Rape Shield Law: CAPSHAW V. COM. (COA 10/5/2007)

CAPSHAW V. COM.
CRIMINAL: RAPE SHIELD LAW

2006-CA-001918
PUBLISHED: AFFIRMING
PANEL: MOORE PRESIDING; HOWARD, GUIDUGLI CONCUR
COUNTY: MONROE
DATE RENDERED: 10/05/2007

CA affirmed TC’s exclusion under the Rape Shield Law (KRE 412) of evidence of rape victim’s prior accusations against two other men. Defendant’s convictions and 15 year sentence for 5 counts of second degree rape and 5 counts of second degree sodomy affirmed.
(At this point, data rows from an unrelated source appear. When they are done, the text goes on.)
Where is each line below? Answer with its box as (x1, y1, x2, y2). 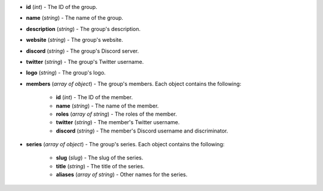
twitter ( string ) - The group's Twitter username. (26, 58, 144, 65)
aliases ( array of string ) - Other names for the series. (56, 171, 188, 178)
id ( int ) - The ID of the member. (56, 94, 133, 101)
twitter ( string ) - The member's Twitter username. (56, 119, 180, 126)
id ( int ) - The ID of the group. (26, 4, 97, 10)
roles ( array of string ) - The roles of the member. (56, 110, 177, 118)
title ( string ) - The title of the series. (56, 162, 145, 170)
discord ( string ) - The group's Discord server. (26, 47, 139, 54)
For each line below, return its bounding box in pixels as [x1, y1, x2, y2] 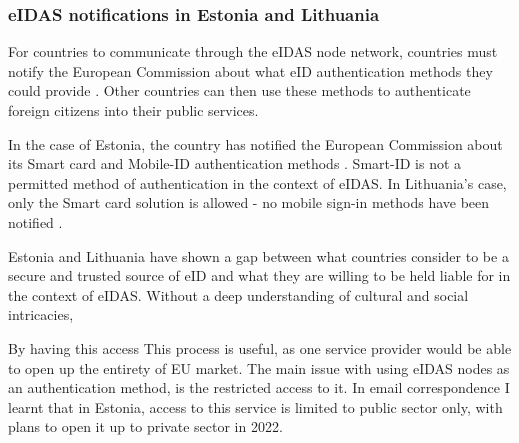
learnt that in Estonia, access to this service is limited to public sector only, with [8, 396, 503, 417]
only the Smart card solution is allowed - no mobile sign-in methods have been [8, 192, 490, 213]
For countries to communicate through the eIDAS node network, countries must [8, 41, 498, 62]
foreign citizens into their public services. [8, 100, 259, 120]
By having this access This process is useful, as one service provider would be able [8, 337, 512, 358]
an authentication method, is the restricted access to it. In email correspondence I [8, 377, 510, 398]
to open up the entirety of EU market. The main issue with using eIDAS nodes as [8, 357, 510, 378]
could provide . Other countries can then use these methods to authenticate [8, 80, 471, 101]
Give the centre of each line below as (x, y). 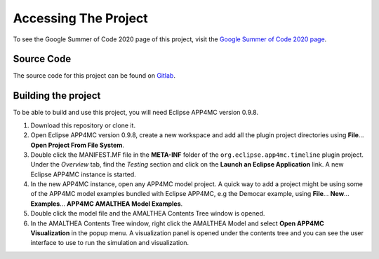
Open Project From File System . (77, 145)
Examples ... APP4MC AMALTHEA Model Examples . (107, 204)
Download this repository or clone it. (83, 125)
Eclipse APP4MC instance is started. (83, 174)
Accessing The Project (81, 18)
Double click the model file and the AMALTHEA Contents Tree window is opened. (148, 213)
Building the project (57, 96)
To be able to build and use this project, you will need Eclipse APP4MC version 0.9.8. (136, 113)
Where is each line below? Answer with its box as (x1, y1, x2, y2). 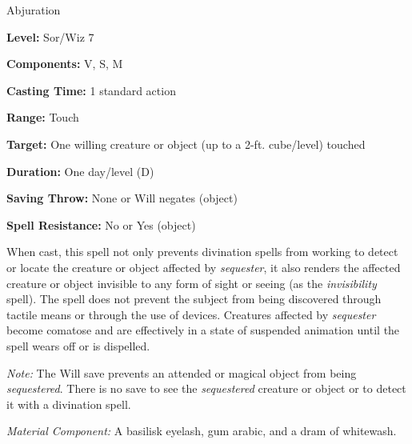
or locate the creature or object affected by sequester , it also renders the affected (6, 258, 401, 275)
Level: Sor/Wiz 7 (6, 28, 94, 45)
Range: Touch (6, 109, 79, 126)
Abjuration (6, 2, 61, 18)
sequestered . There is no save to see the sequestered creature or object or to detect (6, 380, 406, 397)
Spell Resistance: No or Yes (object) (6, 216, 196, 233)
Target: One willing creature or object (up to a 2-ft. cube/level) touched (6, 135, 366, 152)
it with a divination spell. (6, 395, 131, 412)
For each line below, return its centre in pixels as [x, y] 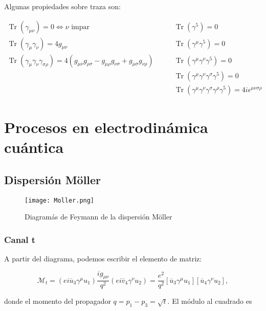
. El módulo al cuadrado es [210, 301]
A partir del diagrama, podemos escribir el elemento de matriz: [103, 258]
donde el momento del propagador [58, 301]
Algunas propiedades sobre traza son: [62, 6]
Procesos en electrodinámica [106, 127]
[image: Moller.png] [60, 200]
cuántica [34, 147]
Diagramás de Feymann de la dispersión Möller [98, 217]
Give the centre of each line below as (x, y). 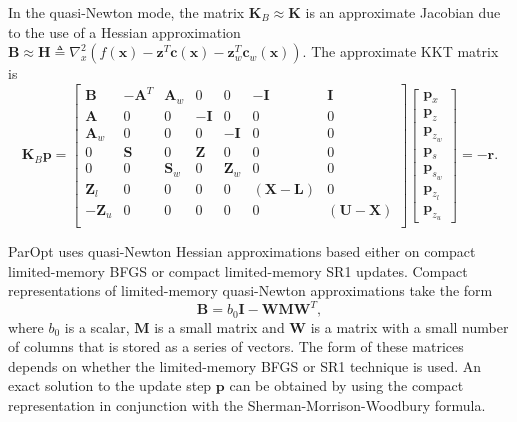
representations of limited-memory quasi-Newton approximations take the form (250, 290)
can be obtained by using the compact (346, 385)
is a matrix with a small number (409, 326)
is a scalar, (97, 326)
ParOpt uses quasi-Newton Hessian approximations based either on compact (242, 250)
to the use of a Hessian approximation (124, 31)
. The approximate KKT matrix (400, 51)
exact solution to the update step (110, 385)
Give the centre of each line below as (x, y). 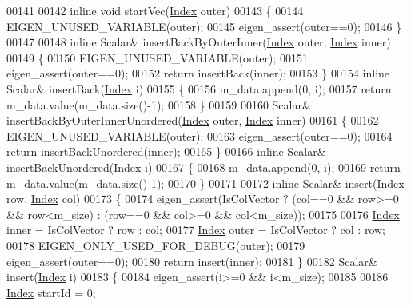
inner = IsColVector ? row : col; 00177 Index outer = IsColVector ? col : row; (196, 230)
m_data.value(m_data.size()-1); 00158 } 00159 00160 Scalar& (159, 104)
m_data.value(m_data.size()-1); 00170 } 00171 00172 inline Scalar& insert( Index (205, 183)
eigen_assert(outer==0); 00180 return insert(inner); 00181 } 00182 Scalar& (192, 261)
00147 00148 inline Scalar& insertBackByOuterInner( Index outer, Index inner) (199, 42)
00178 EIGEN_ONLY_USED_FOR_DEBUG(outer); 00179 (156, 245)
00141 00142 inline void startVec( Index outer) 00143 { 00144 (155, 10)
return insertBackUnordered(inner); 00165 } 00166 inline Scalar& (166, 151)
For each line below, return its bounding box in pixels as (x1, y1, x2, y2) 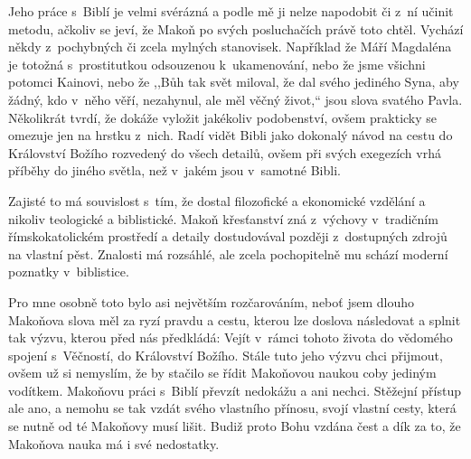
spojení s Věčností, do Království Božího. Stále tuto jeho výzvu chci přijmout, (8, 345, 443, 364)
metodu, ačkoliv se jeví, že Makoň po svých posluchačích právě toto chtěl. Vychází (8, 19, 464, 38)
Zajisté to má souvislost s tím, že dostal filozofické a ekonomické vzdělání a (8, 191, 426, 210)
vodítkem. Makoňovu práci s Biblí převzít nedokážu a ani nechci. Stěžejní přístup (8, 380, 462, 399)
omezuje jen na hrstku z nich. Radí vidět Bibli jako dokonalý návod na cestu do (8, 126, 453, 145)
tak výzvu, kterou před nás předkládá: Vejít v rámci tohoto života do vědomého (8, 328, 453, 347)
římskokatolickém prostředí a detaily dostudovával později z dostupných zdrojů (8, 227, 447, 246)
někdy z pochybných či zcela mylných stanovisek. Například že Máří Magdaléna (8, 37, 452, 56)
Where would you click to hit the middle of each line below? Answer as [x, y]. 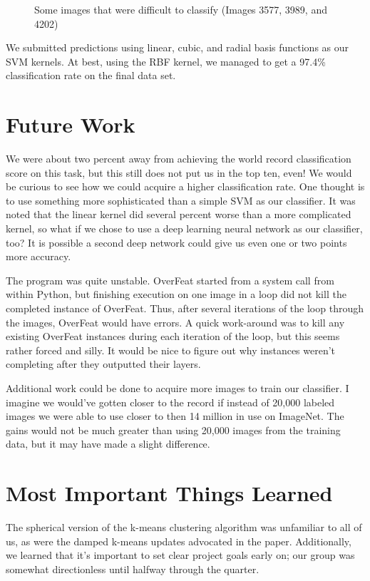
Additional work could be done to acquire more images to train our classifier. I [178, 388]
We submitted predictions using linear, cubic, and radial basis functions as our [178, 47]
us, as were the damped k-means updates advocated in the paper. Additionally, [179, 541]
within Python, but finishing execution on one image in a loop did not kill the [176, 294]
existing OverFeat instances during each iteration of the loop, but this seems [173, 336]
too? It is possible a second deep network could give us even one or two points [176, 242]
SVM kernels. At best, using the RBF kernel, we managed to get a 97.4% [166, 61]
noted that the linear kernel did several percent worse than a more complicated [179, 214]
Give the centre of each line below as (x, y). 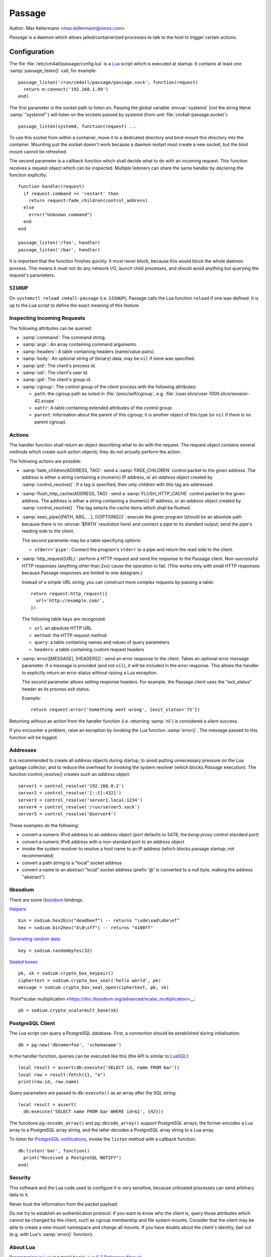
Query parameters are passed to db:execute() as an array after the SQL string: (93, 1093)
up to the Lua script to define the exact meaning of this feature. (75, 305)
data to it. (19, 1195)
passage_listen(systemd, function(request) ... (78, 126)
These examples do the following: (44, 825)
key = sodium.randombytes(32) (55, 951)
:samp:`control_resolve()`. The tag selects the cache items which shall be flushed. (106, 508)
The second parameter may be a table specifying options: (82, 540)
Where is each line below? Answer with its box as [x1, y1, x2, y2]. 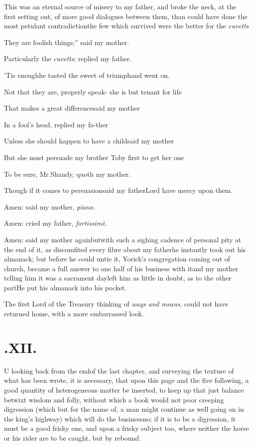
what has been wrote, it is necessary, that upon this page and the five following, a [4, 375, 249, 385]
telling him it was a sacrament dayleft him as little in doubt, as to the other [4, 273, 232, 283]
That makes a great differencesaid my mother [4, 103, 140, 113]
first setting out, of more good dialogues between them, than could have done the [4, 11, 248, 21]
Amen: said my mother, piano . [4, 201, 95, 211]
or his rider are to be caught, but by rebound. [4, 432, 141, 443]
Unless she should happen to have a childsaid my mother [4, 136, 174, 146]
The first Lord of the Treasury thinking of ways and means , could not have [4, 299, 228, 309]
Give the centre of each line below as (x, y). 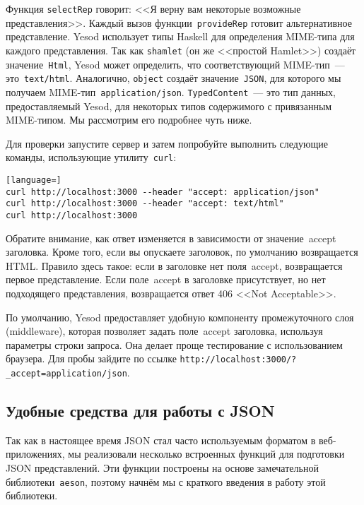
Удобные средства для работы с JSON (140, 411)
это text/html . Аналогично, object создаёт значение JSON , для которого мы (174, 78)
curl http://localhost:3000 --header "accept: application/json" (163, 192)
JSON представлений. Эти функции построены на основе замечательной (162, 468)
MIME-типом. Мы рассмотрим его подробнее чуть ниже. (129, 120)
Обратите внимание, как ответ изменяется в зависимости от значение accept (171, 238)
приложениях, (35, 454)
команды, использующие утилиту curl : (91, 157)
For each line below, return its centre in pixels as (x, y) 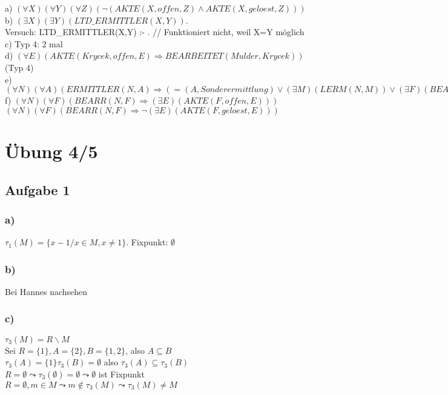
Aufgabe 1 (38, 189)
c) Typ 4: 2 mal (34, 43)
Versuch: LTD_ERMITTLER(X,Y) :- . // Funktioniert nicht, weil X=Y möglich (155, 32)
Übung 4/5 (51, 151)
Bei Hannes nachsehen (46, 291)
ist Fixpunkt (121, 373)
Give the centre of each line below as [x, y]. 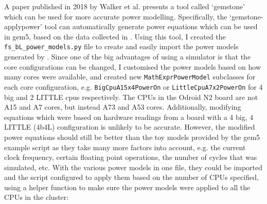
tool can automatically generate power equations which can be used [151, 26]
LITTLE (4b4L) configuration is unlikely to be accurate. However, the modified [130, 127]
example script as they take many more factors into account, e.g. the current [125, 147]
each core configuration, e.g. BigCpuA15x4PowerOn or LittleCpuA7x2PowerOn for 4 [133, 86]
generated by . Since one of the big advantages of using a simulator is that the [128, 57]
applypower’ [23, 26]
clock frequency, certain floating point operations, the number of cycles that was [131, 157]
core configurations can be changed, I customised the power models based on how [133, 66]
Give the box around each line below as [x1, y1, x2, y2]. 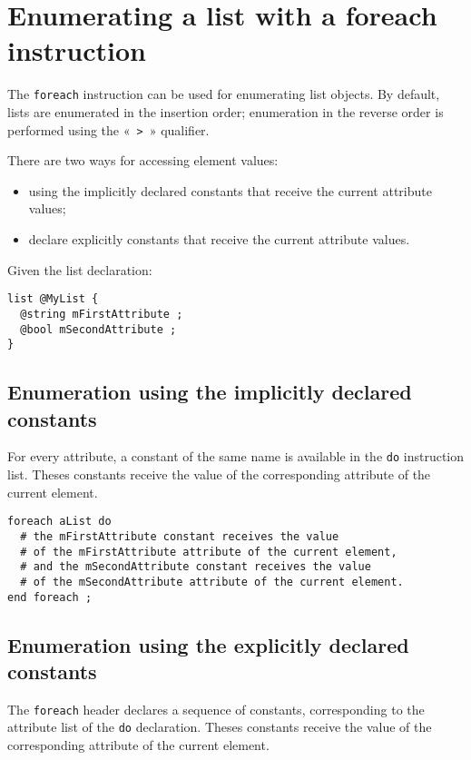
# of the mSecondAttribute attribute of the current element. [20, 575, 404, 588]
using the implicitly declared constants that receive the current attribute [28, 181, 432, 200]
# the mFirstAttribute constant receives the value [20, 529, 339, 543]
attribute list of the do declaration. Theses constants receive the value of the [7, 717, 432, 736]
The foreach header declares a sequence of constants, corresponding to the [7, 699, 425, 718]
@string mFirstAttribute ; [20, 307, 183, 321]
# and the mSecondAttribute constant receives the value [20, 560, 371, 574]
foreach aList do [7, 515, 112, 528]
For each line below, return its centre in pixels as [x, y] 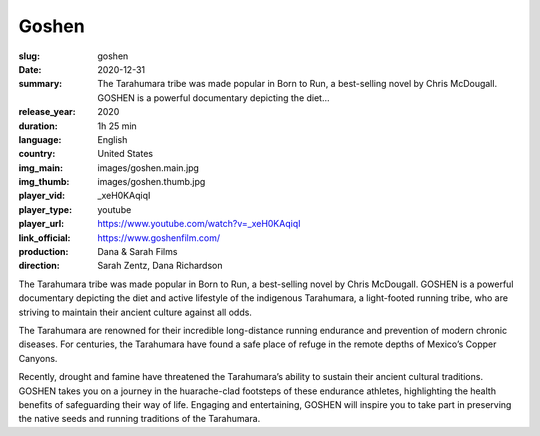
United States [125, 154]
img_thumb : [44, 182]
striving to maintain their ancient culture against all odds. [135, 312]
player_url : [41, 224]
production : [43, 252]
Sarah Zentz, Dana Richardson [160, 266]
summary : [40, 84]
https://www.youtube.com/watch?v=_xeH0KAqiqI [199, 224]
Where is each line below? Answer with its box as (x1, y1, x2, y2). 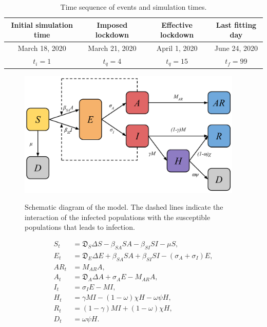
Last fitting (216, 19, 257, 30)
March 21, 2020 (88, 43, 137, 53)
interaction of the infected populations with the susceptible (25, 211, 211, 222)
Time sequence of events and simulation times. (60, 2, 207, 12)
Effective (161, 19, 193, 30)
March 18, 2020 (17, 43, 66, 53)
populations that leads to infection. (25, 222, 135, 232)
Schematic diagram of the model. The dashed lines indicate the (25, 202, 223, 212)
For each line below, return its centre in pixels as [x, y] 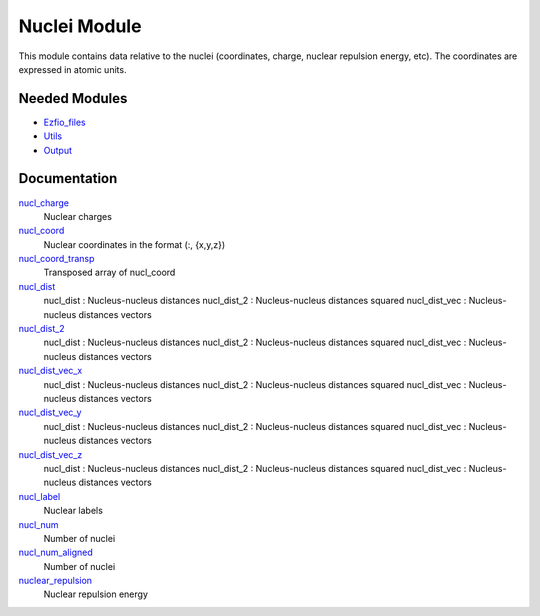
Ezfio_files [65, 122]
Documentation [68, 178]
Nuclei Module [80, 26]
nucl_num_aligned [56, 552]
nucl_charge [44, 202]
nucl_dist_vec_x [50, 371]
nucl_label [39, 496]
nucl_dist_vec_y [50, 412]
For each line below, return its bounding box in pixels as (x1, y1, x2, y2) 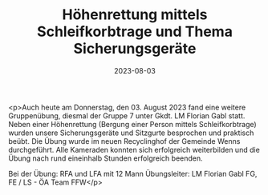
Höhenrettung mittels (62, 6, 208, 24)
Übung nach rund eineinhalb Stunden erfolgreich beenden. (8, 153, 203, 163)
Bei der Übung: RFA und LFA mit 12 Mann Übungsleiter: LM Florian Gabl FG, (8, 169, 258, 178)
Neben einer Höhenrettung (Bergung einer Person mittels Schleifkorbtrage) (8, 119, 257, 129)
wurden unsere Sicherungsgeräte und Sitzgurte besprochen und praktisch (8, 128, 254, 137)
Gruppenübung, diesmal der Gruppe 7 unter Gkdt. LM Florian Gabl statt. (8, 110, 246, 121)
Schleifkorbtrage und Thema (37, 22, 233, 41)
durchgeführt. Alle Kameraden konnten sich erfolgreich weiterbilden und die (8, 145, 261, 154)
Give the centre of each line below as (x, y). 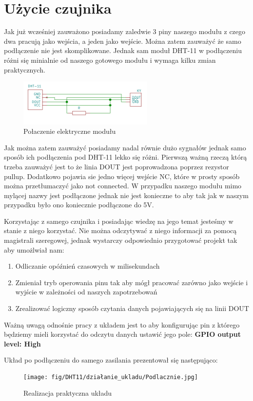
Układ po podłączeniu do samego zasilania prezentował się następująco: (111, 360)
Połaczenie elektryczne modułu (70, 131)
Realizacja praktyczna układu (68, 392)
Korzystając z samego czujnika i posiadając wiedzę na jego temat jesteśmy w (119, 221)
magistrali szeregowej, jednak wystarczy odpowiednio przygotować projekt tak (121, 240)
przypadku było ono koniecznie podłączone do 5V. (79, 205)
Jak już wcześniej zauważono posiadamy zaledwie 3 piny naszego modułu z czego (125, 31)
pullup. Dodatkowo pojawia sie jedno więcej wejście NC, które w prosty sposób (122, 176)

[T]he general rule which has emerged in cases involving sexual offenses, is that the admissibility of evidence of similar accusations made by the victim depends on whether they have been proven to be demonstrably false. To comport with the defense theory of a fabrication scheme, there must be proof of the falsity of the unrelated allegations. Hall v. Commonwealth, 956 S.W.2d 224, 227 (Ky. App. 1997). To determine whether unrelated accusations should be permitted into evidence, the Hall Court relied on a resolution fashioned by other jurisdictions, holding that [i]f the unrelated accusations are true, or reasonably true, then evidence of such is clearly inadmissible primarily because of its irrelevance to the instant proceeding. Additionally, unrelated allegations which have neither been proven nor admitted to be false are properly excluded. If demonstrably false, the evidence still must survive a balancing test, i.e., the probative value must outweigh the prejudicial effect. This approach eliminates the risk of circumventing evidentiary rules designed to protect the legitimate interests of the victim as well as the risk of obfuscating the real issues; it preserves the integrity of the trial process. Ky. R. Evid. (KRE) 403, 404, 412, and 608. While the Hall Court fashioned a test to apply in cases where prior accusations have been made, it failed to set forth what factors or facts would be sufficient to meet the “demonstrably false” test. A review of case law from our sister jurisdictions relied upon by the Hall Court reveals that “demonstrably false” is self explanatory: “[p]rior accusations are demonstrably false where the victim has admitted the falsity of the charges or they have been disproved.” Accordingly, we surmise from our review of case law from sister jurisdictions that false means that the prior allegations must be proved to be false before they are admissible. In the case at hand, three individuals testified during the in camera hearing, two of whom T.T. had made accusations against, and both, as would be expected, denied the allegations under oath. This is insufficient to meet the Hall test.

CA noted that the trial court in this matter did not make an actual finding that the prior allegations were false. CA went on to suggest that trial courts should make a factual finding regarding the truth or falsity of prior accusations and would require such in future cases. Having found no error by the trial court, CA did not believe, however, they needed to remand this case for a finding of truth or falsity of the accusations, particularly in light of the detailed in camera hearing held.

Note: The rule created by this decision makes it virtually impossible to meet the "demonstrably false" test unless the prosecuting witness recants the prior accusation. Here, defense counsel presented in camera testimony from the prior accused denying the allegations. It seems fundamentally unfair to be prohibited from introducing evidence of an alleged victim’s similar allegations against others. The trial court has the power to limit any inquiry on cross-examination. Unfortunately, the Rape Shield Law continues to expand with its foundation rooted in the presumption of guilt. Nonetheless, the ruling in this case was harmless given the DNA evidence and Capshaw’s ridiculous explanation for the existence of same.